When a program is compiled into machine code, it includes many references to the addresses of instructions and data in the program memory. The compiler determines the layout of all the memory of the program, and puts these addresses into the program. The executable file is also organized into sections, and there's a table of contents at the beginning that contains the number of bytes in each section.
If you insert something into the program, the address of everything after that is shifted up. But the parts of the program that contain references to the program and data locations are not updated, they continue to point to the original addresses.
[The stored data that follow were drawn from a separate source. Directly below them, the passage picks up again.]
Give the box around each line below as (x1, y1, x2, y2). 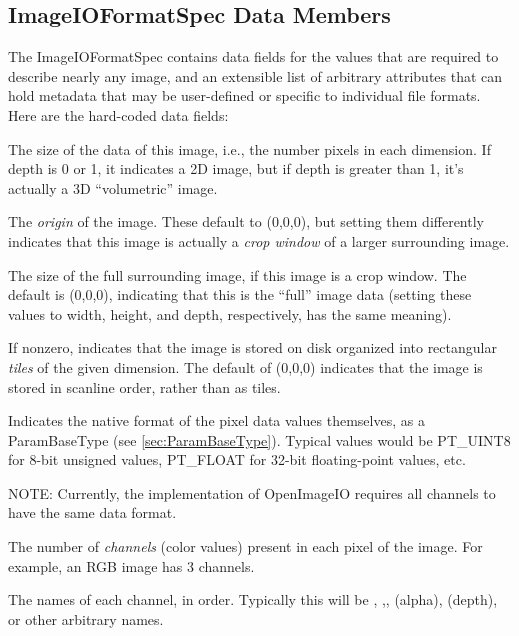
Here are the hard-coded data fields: (8, 104, 229, 125)
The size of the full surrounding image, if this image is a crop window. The (8, 264, 467, 285)
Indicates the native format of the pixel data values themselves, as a (8, 410, 425, 431)
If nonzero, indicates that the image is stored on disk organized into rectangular (8, 337, 497, 358)
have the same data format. (8, 502, 177, 523)
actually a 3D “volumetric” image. (8, 177, 218, 198)
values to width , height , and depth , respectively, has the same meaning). (8, 303, 452, 324)
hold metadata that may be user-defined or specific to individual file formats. (8, 85, 481, 106)

Also, the table that contains the sizes of all the sections is no longer correct, because you increased the size of whatever section you modified.
The format of a machine-language executable file is based on hard offsets, rather than on parsing a byte stream (like textual program source code). When you insert a byte somewhere, the file format continues to reference information which follows the insertion point at the original offsets.
Offsets may occur in the file format itself, such as the header which tells the loader where things are located in the file and how big they are.
Hard offsets also occur in machine language itself, such in instructions which refer to the program's data or in branch instructions.
Suppose an instruction says "branch 200 bytes down from where we are now", and you insert a byte into those 200 bytes (because a character string happens to be there that you want to alter). Oops; the branch still covers 200 bytes.
On some machines, the branch couldn't even be 201 bytes even if you fixed it up because it would be misaligned and cause a CPU exception; you would have to add, say, four bytes to patch it to 204 (along with a myriad other things needed to make the file sane).